Freebase: A new company founded by a longtime technologist is setting out to create a vast public database intended to be read by computers rather than people, paving the way for a more automated Internet in which machines will routinely share information. Markoff, John. Start-up aims for database to automate web searching. NYT (9 March 2007).
Giannandrea: Freebase is an open database of the world’s information, built by a global community and free for anyone to query, contribute to, and build applications on. … Part of what makes this open database unique is that it spans domains, but requires that a particular topic exist only once in Freebase. Thus freebase is an identity database with a user contributed schema which spans multiple domains. For example, Arnold Schwarzenegger may appear in a movie database as an actor, a political database as a governor, and in a bodybuilder database as Mr. Universe. In Freebase, however, there is only one topic for Arnold Schwarzenegger that brings all these facets together. The unified topic is a single reconciled identity, which makes it easier to find and contribute information about the linked world we live in. Giannandrea, John. Freebase: an open, writable database of the world’s information (a one-hour lecture delivered in October 2008).
[Amit Singhal] said in a recent interview that the search engine [Google] will better match search queries with a database containing hundreds of millions of “entities”—people, places and things—which the company has quietly amassed in the past two years. Semantic search can help associate different words with one another. Efrati, Mair. Google gives search a refresh. WSJ (15 March 2012).
Knowledge Graph: [W]e’re focused on comprehensive breadth and depth. It currently contains more than 500 million objects, as well as more than 3.5 billion facts about and relationships between these different objects. And it’s tuned based on what people search for, and what we find out on the web. Britt, Phil. Google unveils knowledge graph. (24 May 2012).
Taken together, these and other suggestive developments in the linked-data ecosystem represent a confluence of tools, data, and methodologies of sufficient potential to warrant efforts that pursue:
new opportunities for addressing the traditional and prevailing problems of too many silos of content, too many disparate modes of search and access, and too little precision and too much ambiguity in search results in the extreme environments of academic information resources intended to support and report on the research and teaching in large research enterprises. Keller, Michael A. Linked data: a way out of the information chaos and toward the semantic web. EDUCAUSE Review 42 (4): July/August 2011.
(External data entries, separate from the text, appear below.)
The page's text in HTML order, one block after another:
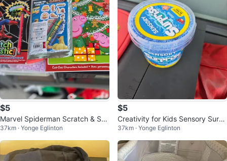
$5
Marvel Spiderman Scratch & Ske
tch Activity Book
37km · Yonge Eglinton
$5
Creativity for Kids Sensory Surpr
ise Ocean
37km · Yonge Eglinton
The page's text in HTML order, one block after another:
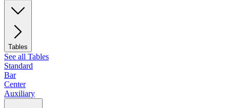
Tables
See all Tables
Standard
Bar
Center
Auxiliary
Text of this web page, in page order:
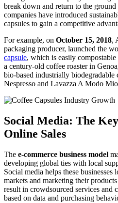
break down and return to the
companies have introduced
capsules to gain a competitive
For example, on October 15, 2018,
packaging producer, launched the
capsule, which is easily
a century-old coffee roaster in
bio-based industrially biodegradable
Nespresso and Lavazza A Modo
Social Media: The
Online Sales
The e-commerce business model
developing global ties with local
Social media helps these
markets and marketing their
result in crowdsourced services and
based on data and purchasing
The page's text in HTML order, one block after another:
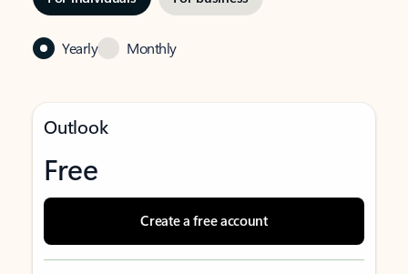
Yearly Monthly
Outlook
Free
Create a free account
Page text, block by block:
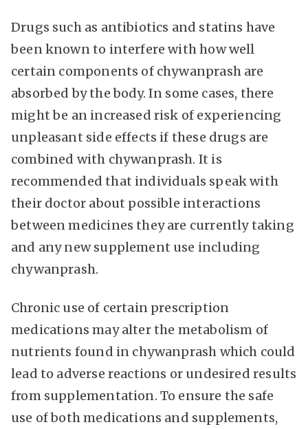
Drugs such as antibiotics and statins have
been known to interfere with how well
certain components of chywanprash are
absorbed by the body. In some cases, there
might be an increased risk of experiencing
unpleasant side effects if these drugs are
combined with chywanprash. It is
recommended that individuals speak with
their doctor about possible interactions
between medicines they are currently taking
and any new supplement use including
chywanprash.
Chronic use of certain prescription
medications may alter the metabolism of
nutrients found in chywanprash which could
lead to adverse reactions or undesired results
from supplementation. To ensure the safe
use of both medications and supplements,

Such opportunities are inextricably bound up with linked-data’s potential for (1) reshaping the infrastructure that supports web-wide management of information, knowledge, and data, and for (2) fueling unprecedented improvements in the efficiency and efficacy of navigation and discovery capabilities. It’s long past being a matter of if, now it’s about when—the game that’s afoot is about finding roles that libraries can play in aiding and abetting the creation of an increasingly dense tapestry of facts and links woven together from the flows of intellectual resources that the global academic community consumes and produces in the course of its research, teaching, and learning.